Content starts

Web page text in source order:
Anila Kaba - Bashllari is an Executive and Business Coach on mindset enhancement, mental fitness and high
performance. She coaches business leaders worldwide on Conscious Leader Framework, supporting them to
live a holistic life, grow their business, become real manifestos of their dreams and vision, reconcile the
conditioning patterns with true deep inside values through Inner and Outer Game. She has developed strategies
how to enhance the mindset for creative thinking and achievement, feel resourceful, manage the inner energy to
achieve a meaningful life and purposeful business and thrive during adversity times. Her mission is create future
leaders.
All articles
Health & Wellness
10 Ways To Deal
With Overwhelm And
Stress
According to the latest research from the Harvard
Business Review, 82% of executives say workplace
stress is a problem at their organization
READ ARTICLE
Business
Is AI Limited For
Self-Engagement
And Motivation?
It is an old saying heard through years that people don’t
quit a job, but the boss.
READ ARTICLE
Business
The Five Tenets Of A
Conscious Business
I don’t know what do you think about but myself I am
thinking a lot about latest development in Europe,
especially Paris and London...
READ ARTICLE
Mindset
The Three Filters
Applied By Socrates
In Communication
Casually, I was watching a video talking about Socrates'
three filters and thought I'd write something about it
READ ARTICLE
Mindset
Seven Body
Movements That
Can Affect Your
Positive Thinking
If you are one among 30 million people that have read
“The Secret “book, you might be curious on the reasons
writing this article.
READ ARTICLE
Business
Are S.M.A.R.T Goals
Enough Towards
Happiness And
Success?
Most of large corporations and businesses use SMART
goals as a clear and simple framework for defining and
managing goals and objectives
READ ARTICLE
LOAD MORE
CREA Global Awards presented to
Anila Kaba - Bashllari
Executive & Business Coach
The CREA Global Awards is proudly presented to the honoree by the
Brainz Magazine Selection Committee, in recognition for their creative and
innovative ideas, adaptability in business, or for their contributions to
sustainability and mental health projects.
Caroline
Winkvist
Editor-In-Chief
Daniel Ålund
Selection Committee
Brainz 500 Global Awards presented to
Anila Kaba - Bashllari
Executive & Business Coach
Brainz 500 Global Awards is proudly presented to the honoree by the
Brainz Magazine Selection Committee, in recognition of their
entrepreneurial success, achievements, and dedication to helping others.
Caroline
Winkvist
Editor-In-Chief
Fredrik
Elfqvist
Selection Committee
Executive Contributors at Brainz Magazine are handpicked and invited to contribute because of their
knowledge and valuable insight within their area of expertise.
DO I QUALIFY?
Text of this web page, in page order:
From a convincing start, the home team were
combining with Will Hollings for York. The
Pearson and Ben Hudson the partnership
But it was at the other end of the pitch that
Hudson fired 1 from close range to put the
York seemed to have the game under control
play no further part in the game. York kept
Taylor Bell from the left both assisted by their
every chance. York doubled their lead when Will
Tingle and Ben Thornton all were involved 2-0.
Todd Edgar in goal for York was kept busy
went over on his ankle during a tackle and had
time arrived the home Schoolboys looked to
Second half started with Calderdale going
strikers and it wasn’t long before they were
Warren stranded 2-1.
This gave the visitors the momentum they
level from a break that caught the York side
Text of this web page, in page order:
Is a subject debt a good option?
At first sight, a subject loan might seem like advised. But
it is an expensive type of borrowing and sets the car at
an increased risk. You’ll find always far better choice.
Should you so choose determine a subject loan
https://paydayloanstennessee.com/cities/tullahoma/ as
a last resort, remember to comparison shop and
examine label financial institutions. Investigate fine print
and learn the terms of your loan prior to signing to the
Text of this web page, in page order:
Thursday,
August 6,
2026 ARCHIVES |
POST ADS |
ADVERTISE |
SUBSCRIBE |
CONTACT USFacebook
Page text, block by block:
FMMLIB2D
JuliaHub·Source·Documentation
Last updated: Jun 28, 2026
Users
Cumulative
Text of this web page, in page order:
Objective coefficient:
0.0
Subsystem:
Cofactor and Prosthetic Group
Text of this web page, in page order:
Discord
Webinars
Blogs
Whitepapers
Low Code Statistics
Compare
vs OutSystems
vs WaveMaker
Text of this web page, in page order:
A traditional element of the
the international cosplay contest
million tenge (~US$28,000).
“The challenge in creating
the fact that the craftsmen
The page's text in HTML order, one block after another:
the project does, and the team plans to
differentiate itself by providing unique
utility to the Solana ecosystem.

Content ends

# [To do]
Exactly as written, copy the lines from the one containing "JuliaHub·Source·Documentation" to the end of the entries, both ends included.

# [Response to the task]
JuliaHub·Source·Documentation
Last updated: Jun 28, 2026
Users
Cumulative
Text of this web page, in page order:
Objective coefficient:
0.0
Subsystem:
Cofactor and Prosthetic Group
Text of this web page, in page order:
Discord
Webinars
Blogs
Whitepapers
Low Code Statistics
Compare
vs OutSystems
vs WaveMaker
Text of this web page, in page order:
A traditional element of the
the international cosplay contest
million tenge (~US$28,000).
“The challenge in creating
the fact that the craftsmen
The page's text in HTML order, one block after another:
the project does, and the team plans to
differentiate itself by providing unique
utility to the Solana ecosystem.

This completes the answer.